Wednesday, April 6, 2011

Assurance: good news

This morning I was reading Diana Butler Bass's A People's History of Christianity. I read about Martin Luther's search for assurance. Martin Luther had come to see God as a severe and terrible judge and had begun to hate God. Part of his difficulty was the verse in Romans 1:17. Medieval interpreters, based on the Latin in the old Bible translation, translated it as 'Those who love God have faith'. Luther did not love God; therefore he had no faith. No faith meant eternal damnation. (DBB p 164)

Then Luther studied the original Greek and this opened up the words in a new way for him. He began to understand the words to mean the person who lives by faith is given righteousness as a gift of a loving God. Faith doesn't consist of the right acts we do to earn God's favour; God gives faith as God wills. Faith is a gift. DBB writes: When Luther understood these words, his God transformed from a dreadful judge to one of unconditional love. Quoting Luther: "The merciful God justifies us by faith. Now I felt as though I had been reborn altogether and had entered Paradise."

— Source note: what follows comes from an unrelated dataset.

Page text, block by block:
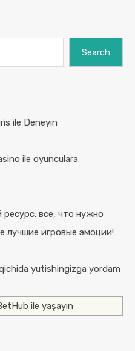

I sat in tears over my bacon and eggs.

Monday, January 17, 2011

My dishonest face.

On my way home from leading worship at the local aged care home this morning, I called in at the supermarket to buy something for lunch and a few other things. At the checkout, I unloaded from my bag the four items I had gathered from the shelves and left the bag open so the check-out lady could see what was in it. That helpful lady began to pack my purchases in my bag as I fumbled for my purse. She spotted the margarine container in the bag and beginning to say in her friendliest voice, 'And this one too?' she grabbed it ..... and spilled all the glass beads it contained for use at the worship centre for the aged care service into my bag.

In spite of the cross and the candle that were also in the bag, she thought she had a shop-lifter. Obviously I do not have an honest face.